Viele Jahre nach dem Krieg gestand mir ein Mann, dass er sich an mein Lächeln erinnert. Für mich war er ein ganz normaler Verwundeter gewesen, ich erinnerte mich nicht einmal an ihn. Er sagte, dieses Lächeln habe ihn ins Leben zurückgeholt, sozusagen aus dem Jenseits ... Ein Frauenlächeln ...«
Vera Wladimirowna Schewaldyschewa ,
Oberleutnant, Chirurgin
»Wir trafen an der Ersten Weißrussischen Front ein ... Siebenundzwanzig Mädchen. Die Männer bewunderten uns: ›Keine Wäscherinnen, keine Telefonistinnen, nein, Scharfschützinnen. Solche Mädchen sehen wir zum ersten Mal. Was für Mädchen!‹ Der Stabsfeldwebel dichtete Verse für uns. Darin hieß es ungefähr, die Mädchen sollten rührend sein wie Mairosen und dass der Krieg ihre Seelen nicht beschädigen dürfe.
Als wir an die Front gingen, schworen wir uns alle: Keine Liebesgeschichten. Das kommt alles, wenn wir heil bleiben, nach dem Krieg. Vor dem Krieg aber hatten wir noch nicht einmal geküsst. Wir waren in diesen Dingen strenger als die jungen Leute heute. Sich küssen, das hieß für uns – Liebe fürs ganze Leben. Doch die Liebe war quasi verboten (wenn die Führung davon erfuhr, wurde in der Regel einer der beiden in eine andere Einheit versetzt, das Paar wurde einfach getrennt), doch wir hüteten und schützten sie.
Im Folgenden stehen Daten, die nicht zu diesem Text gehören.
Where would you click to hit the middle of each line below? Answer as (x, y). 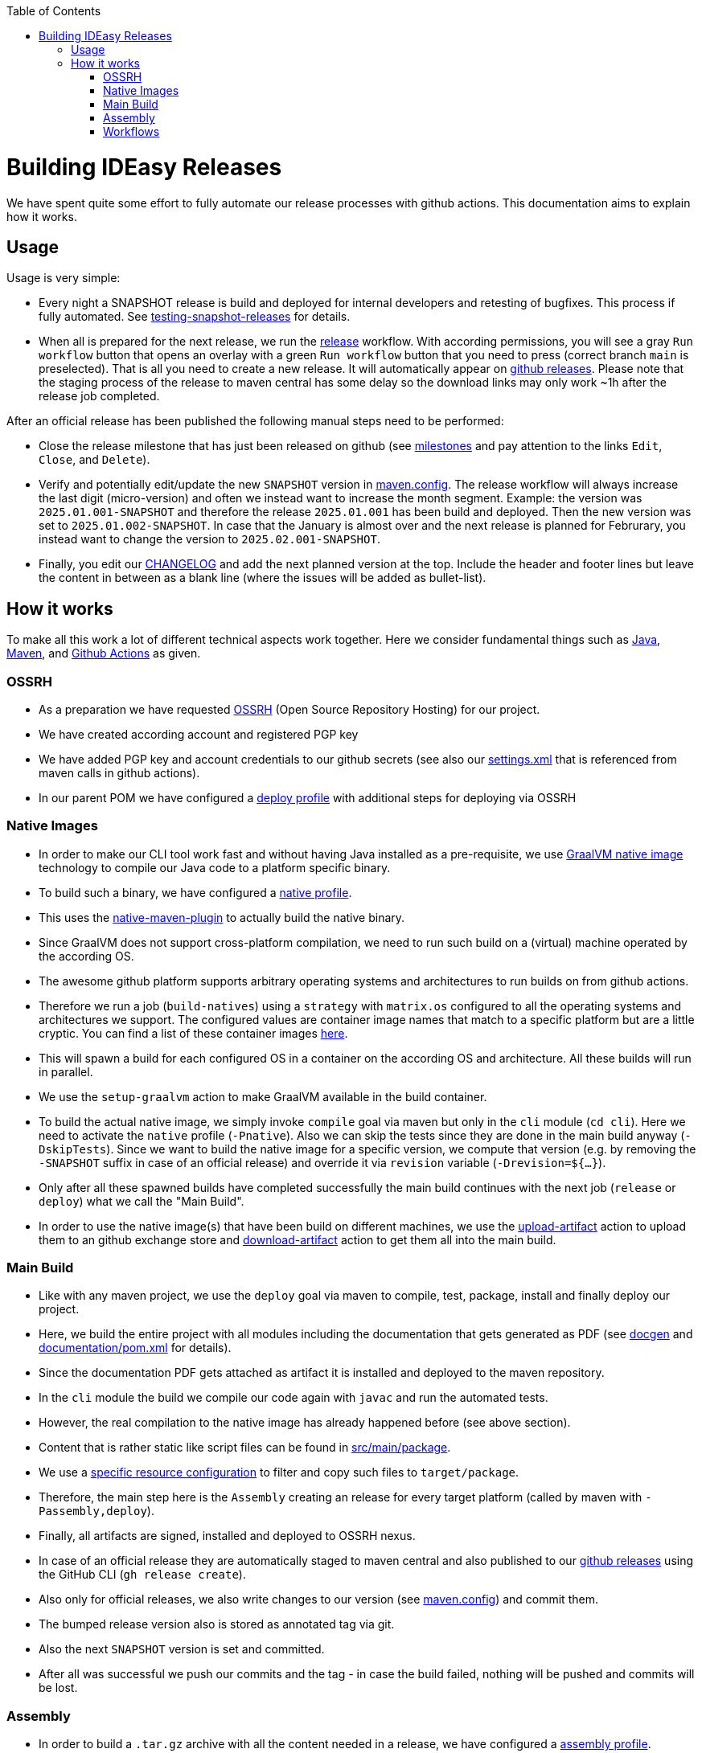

Ich glaube, wenn ich mich im Krieg nicht verliebt hätte, hätte ich nicht überlebt. Oder zwar überlebt, aber mit einer anderen Seele. Die Liebe war eine Rettung. Mich hat sie gerettet ...«
Sofja Kriegel , Feldwebel, Scharfschützin
»Sie fragen nach der Liebe? Ich habe keine Angst, die Wahrheit zu sagen ... Ich war eine FF , eine sogenannte Feldfrau. Die Kriegsfrau. Die Zweitfrau. Die Außereheliche.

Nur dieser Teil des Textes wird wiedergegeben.